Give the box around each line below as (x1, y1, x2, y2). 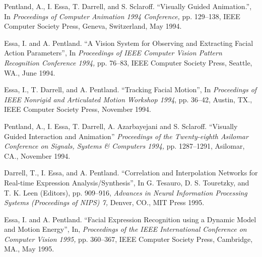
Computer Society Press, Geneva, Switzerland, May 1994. (4, 21, 182, 31)
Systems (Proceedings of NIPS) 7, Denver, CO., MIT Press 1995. (4, 197, 205, 208)
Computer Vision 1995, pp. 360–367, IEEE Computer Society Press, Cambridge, (4, 233, 253, 244)
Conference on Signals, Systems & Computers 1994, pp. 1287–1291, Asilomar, (4, 141, 245, 151)
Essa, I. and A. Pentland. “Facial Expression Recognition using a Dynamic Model (4, 214, 256, 224)
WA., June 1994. (4, 67, 55, 78)
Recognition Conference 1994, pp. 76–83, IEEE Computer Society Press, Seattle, (4, 57, 252, 68)
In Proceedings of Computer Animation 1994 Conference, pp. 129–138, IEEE (4, 11, 240, 21)
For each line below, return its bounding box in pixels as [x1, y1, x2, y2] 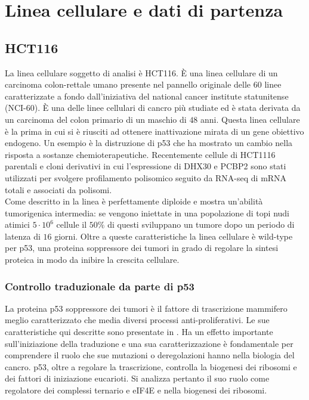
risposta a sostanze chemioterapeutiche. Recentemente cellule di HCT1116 [5, 148, 276, 160]
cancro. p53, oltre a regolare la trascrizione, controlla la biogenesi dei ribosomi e [5, 360, 297, 373]
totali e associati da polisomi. [5, 183, 112, 196]
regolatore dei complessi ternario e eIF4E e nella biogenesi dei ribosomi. [5, 384, 267, 396]
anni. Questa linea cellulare [200, 113, 300, 125]
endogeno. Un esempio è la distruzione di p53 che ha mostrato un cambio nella [5, 137, 293, 149]
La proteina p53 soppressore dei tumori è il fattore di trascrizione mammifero [5, 302, 288, 314]
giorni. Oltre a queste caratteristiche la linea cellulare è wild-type [54, 230, 293, 242]

*-*-*

Work task: From the data above, work out how many lines contain the string "biogenesi" and reply with only the number.

Solution to this exercise: 2